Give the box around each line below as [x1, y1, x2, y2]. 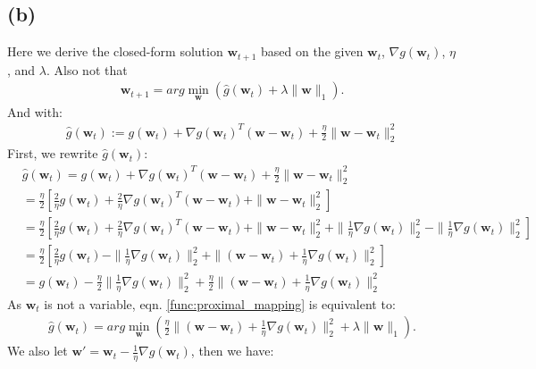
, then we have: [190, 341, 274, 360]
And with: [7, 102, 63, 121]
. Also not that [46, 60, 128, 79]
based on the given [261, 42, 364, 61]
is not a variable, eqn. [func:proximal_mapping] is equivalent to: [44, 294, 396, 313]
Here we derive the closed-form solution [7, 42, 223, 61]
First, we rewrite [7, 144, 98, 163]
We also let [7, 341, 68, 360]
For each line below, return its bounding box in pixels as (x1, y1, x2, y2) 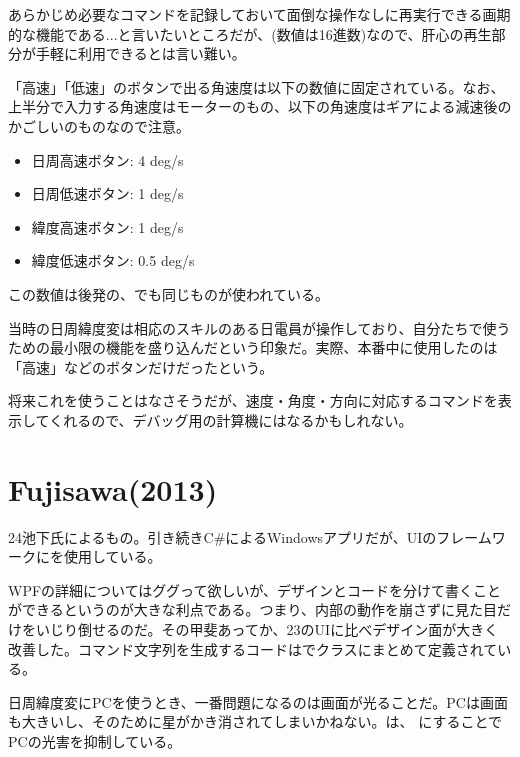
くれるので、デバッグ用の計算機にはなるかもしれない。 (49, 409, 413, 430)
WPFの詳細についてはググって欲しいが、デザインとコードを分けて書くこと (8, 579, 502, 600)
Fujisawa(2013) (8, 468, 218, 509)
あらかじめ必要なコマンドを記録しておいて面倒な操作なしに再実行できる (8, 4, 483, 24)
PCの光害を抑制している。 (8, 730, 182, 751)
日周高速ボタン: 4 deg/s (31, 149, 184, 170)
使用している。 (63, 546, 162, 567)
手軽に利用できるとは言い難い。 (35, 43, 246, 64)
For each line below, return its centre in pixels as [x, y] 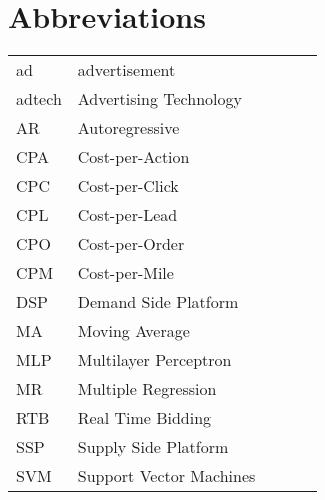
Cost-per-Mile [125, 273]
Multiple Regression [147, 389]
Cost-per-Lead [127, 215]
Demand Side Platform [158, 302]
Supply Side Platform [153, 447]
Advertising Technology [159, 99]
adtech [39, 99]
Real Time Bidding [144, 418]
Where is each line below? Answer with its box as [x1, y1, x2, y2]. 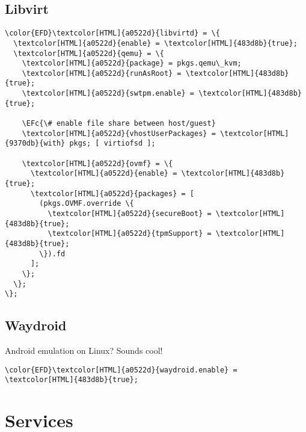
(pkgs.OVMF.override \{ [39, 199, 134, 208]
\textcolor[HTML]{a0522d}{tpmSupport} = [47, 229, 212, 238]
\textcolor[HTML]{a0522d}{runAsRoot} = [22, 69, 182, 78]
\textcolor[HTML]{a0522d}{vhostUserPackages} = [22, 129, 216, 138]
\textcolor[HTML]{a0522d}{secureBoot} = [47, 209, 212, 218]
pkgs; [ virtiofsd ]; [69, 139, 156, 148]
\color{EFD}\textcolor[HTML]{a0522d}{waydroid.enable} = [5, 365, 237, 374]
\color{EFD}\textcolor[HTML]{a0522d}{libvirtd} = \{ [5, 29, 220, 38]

---

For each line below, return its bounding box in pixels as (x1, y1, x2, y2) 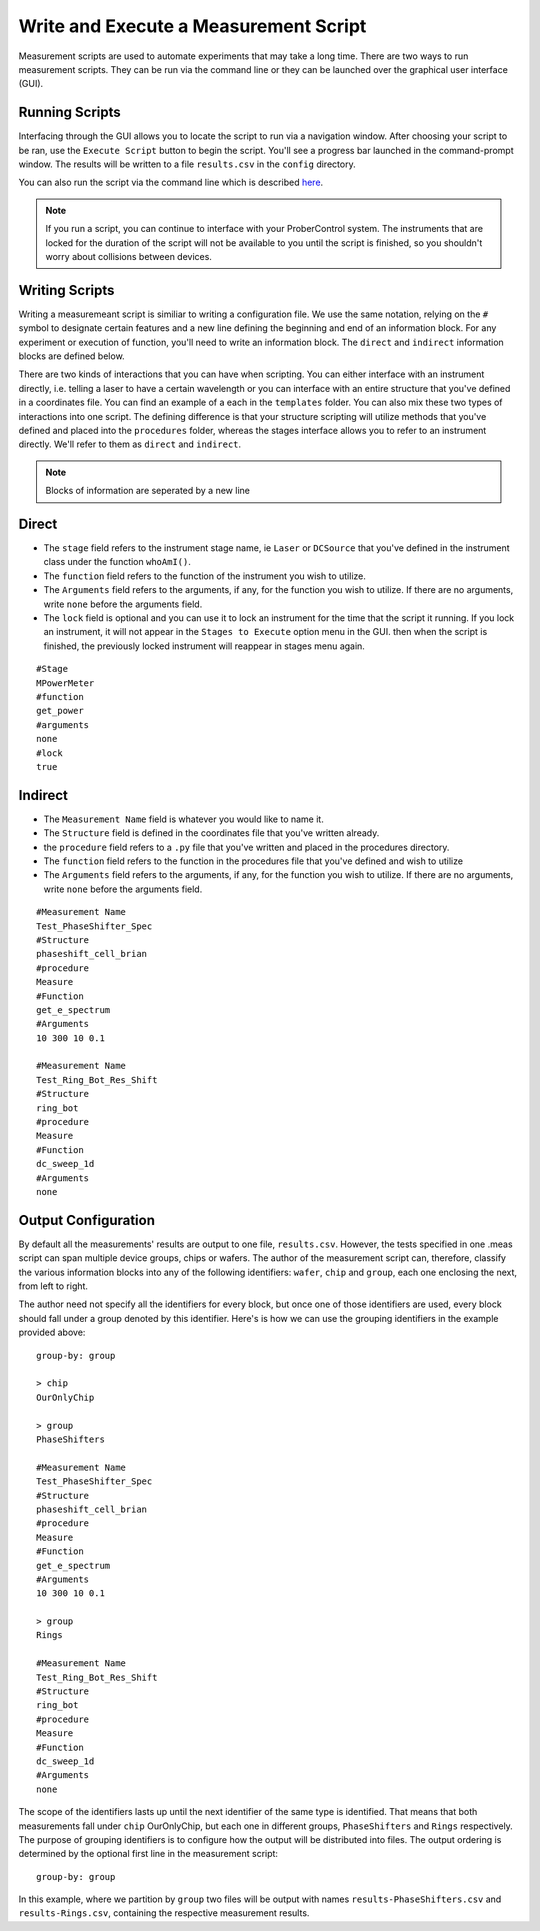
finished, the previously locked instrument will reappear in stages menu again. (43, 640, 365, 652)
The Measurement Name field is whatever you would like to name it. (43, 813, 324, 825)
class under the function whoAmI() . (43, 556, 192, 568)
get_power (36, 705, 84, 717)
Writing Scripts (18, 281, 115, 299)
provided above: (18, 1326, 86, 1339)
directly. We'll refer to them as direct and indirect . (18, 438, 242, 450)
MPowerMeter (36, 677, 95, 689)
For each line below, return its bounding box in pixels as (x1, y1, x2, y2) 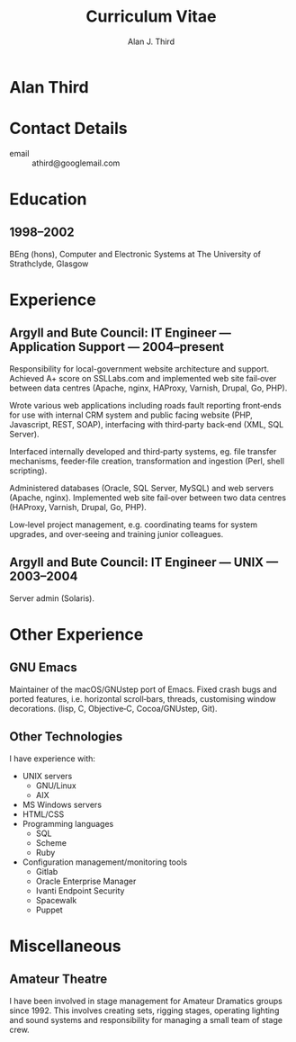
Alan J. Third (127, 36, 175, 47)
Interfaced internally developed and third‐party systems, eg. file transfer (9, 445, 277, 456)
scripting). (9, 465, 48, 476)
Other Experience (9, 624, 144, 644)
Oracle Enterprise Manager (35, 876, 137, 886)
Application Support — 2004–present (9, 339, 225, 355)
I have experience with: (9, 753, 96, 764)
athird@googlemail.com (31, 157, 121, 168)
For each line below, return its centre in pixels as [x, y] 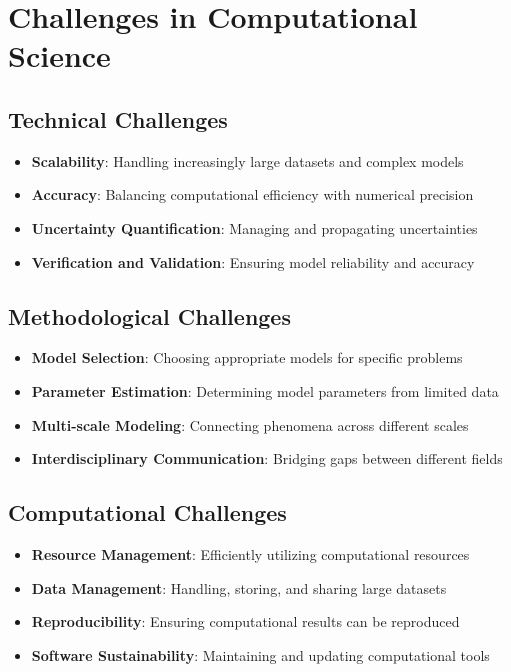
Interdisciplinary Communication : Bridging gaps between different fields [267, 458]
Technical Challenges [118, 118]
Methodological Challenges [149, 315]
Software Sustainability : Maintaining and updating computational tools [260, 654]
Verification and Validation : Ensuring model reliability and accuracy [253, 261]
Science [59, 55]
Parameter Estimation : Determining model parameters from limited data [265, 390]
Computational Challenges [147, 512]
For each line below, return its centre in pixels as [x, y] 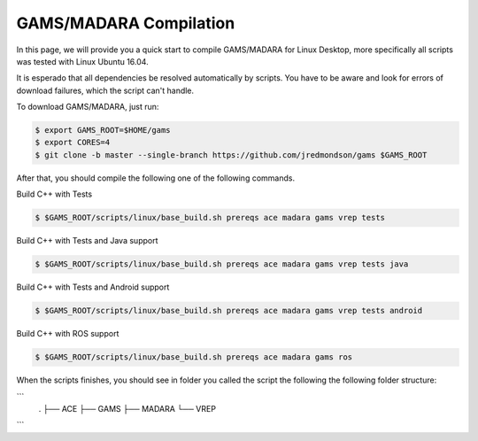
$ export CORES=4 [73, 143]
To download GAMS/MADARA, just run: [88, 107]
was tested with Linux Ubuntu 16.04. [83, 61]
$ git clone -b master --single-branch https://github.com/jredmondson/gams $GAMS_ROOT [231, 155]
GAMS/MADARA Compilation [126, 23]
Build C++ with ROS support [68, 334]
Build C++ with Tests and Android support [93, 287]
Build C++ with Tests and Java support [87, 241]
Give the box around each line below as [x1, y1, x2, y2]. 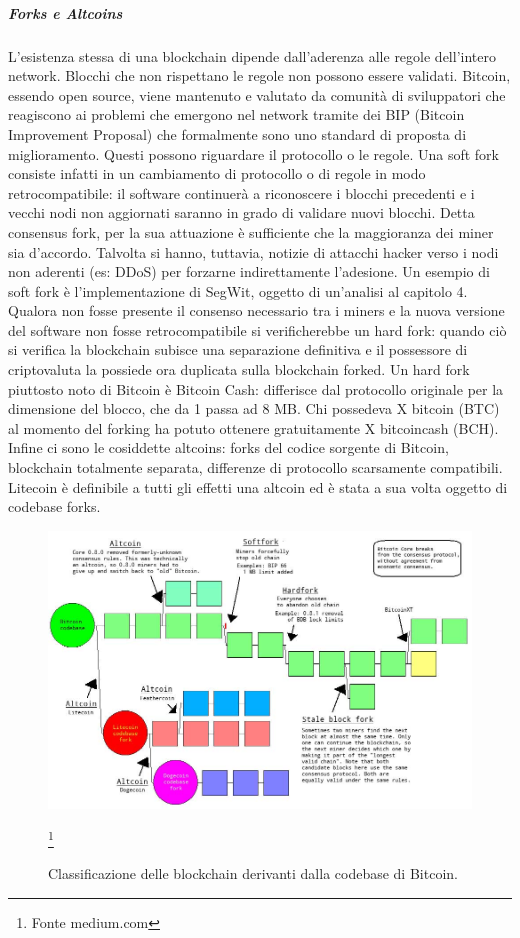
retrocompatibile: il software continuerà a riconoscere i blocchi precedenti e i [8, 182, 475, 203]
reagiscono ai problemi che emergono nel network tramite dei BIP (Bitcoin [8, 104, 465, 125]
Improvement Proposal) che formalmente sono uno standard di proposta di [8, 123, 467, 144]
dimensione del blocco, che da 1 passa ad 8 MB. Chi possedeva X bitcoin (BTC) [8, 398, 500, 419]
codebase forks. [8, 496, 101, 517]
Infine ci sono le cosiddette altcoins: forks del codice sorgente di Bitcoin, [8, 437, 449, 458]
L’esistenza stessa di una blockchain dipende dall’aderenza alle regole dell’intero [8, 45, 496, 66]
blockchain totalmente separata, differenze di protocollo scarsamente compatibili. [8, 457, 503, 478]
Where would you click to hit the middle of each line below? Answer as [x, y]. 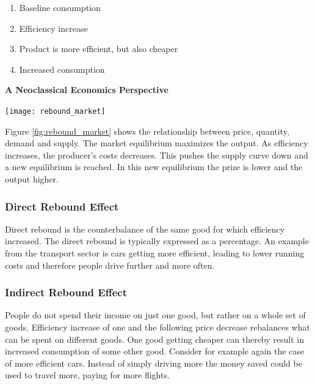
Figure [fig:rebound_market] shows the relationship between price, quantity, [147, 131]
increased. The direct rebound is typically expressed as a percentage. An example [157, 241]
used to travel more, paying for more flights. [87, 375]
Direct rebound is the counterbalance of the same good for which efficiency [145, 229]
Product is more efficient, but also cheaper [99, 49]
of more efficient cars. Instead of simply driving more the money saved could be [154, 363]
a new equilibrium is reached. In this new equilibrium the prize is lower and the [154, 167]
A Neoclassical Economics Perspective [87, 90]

* * *

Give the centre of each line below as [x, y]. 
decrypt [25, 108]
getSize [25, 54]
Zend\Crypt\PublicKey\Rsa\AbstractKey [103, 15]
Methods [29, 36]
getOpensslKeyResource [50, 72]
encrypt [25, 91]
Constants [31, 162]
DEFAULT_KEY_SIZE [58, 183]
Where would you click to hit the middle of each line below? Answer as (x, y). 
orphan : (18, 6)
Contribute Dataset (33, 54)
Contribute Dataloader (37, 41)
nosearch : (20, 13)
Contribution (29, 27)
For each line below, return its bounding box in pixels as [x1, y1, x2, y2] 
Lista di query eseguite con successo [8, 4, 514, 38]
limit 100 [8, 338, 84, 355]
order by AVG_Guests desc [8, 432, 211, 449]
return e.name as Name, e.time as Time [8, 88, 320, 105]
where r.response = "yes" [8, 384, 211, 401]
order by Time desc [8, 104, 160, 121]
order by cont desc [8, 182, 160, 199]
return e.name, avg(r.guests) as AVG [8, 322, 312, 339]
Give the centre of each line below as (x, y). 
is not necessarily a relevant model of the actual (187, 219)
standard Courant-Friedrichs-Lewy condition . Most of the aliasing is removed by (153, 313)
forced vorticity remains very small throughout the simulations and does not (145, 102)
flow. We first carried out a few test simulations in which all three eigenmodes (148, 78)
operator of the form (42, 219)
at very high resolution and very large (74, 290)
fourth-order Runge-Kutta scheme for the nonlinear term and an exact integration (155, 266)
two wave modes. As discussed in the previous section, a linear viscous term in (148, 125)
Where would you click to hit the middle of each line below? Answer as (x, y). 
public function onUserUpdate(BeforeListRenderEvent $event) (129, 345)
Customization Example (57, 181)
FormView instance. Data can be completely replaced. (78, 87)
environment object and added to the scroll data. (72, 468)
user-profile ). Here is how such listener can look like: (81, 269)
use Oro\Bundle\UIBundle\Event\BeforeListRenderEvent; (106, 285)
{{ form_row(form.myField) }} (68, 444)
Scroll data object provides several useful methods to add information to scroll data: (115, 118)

■ **TASK ITEM**
Take every line from the records above that has the word "sono" and copy it.

■ **WRITTEN RESPONSE**
Improvement Proposal) che formalmente sono uno standard di proposta di [8, 123, 467, 144]
Infine ci sono le cosiddette altcoins: forks del codice sorgente di Bitcoin, [8, 437, 449, 458]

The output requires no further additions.